The authors introduce Deep Gradient Compression (DGC), a framework that drastically reduces communication bandwidth without sacrificing model accuracy. DGC employs several key techniques:

Gradient Sparsification: Only significant gradients (ones with magnitudes above a threshold) are transmitted, reducing the volume of data exchanged.
Momentum Correction: Adjusts for the discounting factor between sparse updates to ensure convergence properties analogous to dense updates.
Local Gradient Clipping: Prevents the explosion of gradients by clipping them before local accumulation.
Momentum Factor Masking: Prevents stale momentum by masking momentum updates for delayed gradients.
Warm-up Training: Gradually increases gradient sparsity at early training stages to adaptively handle the rapid changes in network parameters.

Experimental Verification

The authors validate DGC across several neural network architectures (CNNs and RNNs) and tasks:

Image Classification: Using ResNet-110 on Cifar10 and ResNet-50 on ImageNet.
LLMing: Using a 2-layer LSTM on the Penn Treebank dataset.
Speech Recognition: Using DeepSpeech on AN4 and Librispeech corpora.

The experiments demonstrate that DGC achieves gradient compression ratios ranging from 270x to 600x without compromising on model accuracy. For instance, DGC was able to reduce the gradient size of ResNet-50 from 97MB to 0.35MB and DeepSpeech from 488MB to 0.74MB. The detailed results of the experiments are summarized as follows:

Image Classification

Cifar10: DGC preserved or even slightly improved the accuracy across different batch sizes and scales.
ImageNet: DGC achieves 597x compression on AlexNet and 277x on ResNet-50 while maintaining the training accuracy close to the baseline.

LLMing

Penn Treebank: DGC maintained the perplexity close to the baseline while achieving a 462x compression rate.

Speech Recognition

LibriSpeech: DGC showed slight improvements in word error rate on both clean and noisy speech datasets while achieving 608x compression.

Implications and Future Directions

The results suggest significant implications for both practical and theoretical aspects of distributed training:

Scalability: By reducing the required communication bandwidth, DGC enables training across a larger number of nodes even on inexpensive, low-bandwidth networks, such as 1Gbps Ethernet.
Accessibility: DGC facilitates federated learning on mobile devices by mitigating the adverse effects of limited and intermittent network connectivity.
Efficiency: DGC considerably reduces the operational costs associated with bandwidth and improves the speedup and scalability of distributed training frameworks.
Robustness: By preserving training accuracy across a wide range of compression ratios and architectures, DGC establishes a robust groundwork for further research into efficient communication strategies in distributed machine learning systems.

Conclusion

The paper puts forth Deep Gradient Compression as an efficient, scalable method for reducing the communication bandwidth in distributed training without accuracy loss.
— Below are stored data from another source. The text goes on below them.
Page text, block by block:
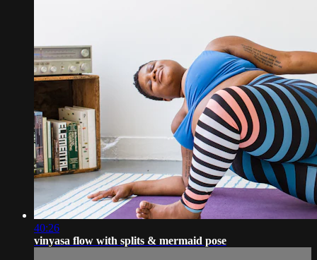
40:26
vinyasa flow with splits & mermaid pose
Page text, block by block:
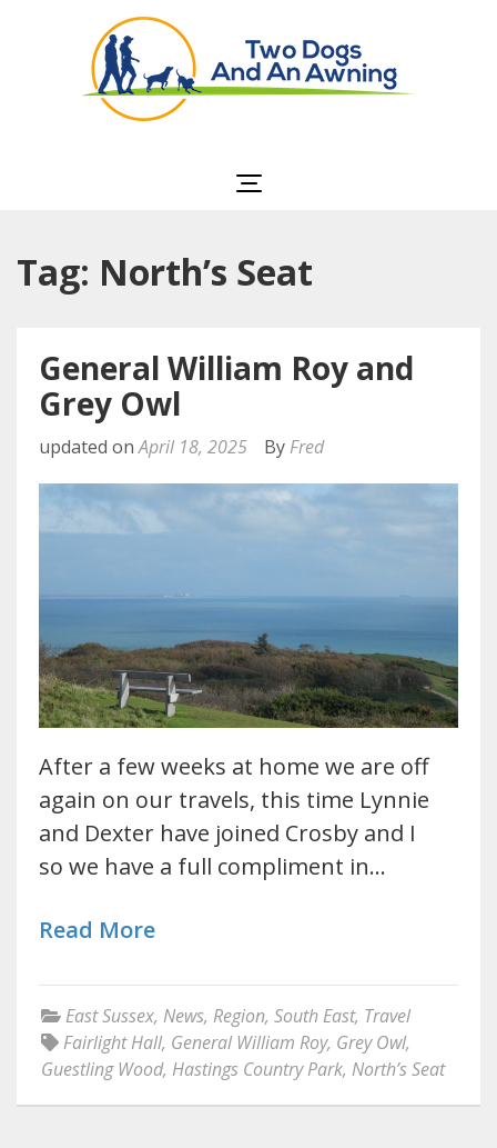
Tag: North’s Seat
General William Roy and
Grey Owl
updated onApril 18, 2025 By Fred
After a few weeks at home we are off
again on our travels, this time Lynnie
and Dexter have joined Crosby and I
so we have a full compliment in…
Read More
East Sussex, News, Region, South East, Travel
Fairlight Hall, General William Roy, Grey Owl,
Guestling Wood, Hastings Country Park, North’s Seat
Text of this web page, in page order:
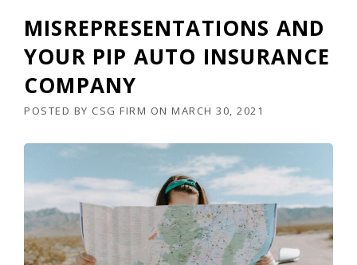
MISREPRESENTATIONS AND
YOUR PIP AUTO INSURANCE
COMPANY
POSTED BY CSG FIRM ON MARCH 30, 2021
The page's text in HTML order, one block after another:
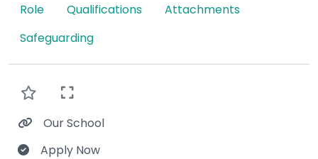
Role Qualifications
Attachments
Safeguarding
Our School
Apply Now
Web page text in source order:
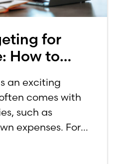
for
How to
an exciting
comes with
such as
expenses. For
college income
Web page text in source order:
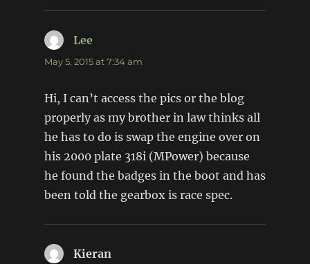
Leesays:
May 5, 2015 at 7:34 am
Hi, I can’t access the pics or the blog
properly as my brother in law thinks all
he has to do is swap the engine over on
his 2000 plate 318i (MPower) because
he found the badges in the boot and has
been told the gearbox is race spec.
Kieransays:
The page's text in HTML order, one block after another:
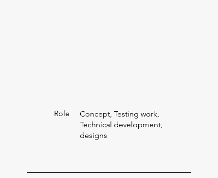
Role
Concept, Testing work,
Technical development,
designs

The extensive empirical validation across various neural network models and datasets demonstrates that DGC can achieve compression ratios of up to 600x, significantly alleviating the communication bottleneck. Future research may investigate applying DGC broadly across diverse neural architectures and further optimize its implementation for specific hardware and network configurations.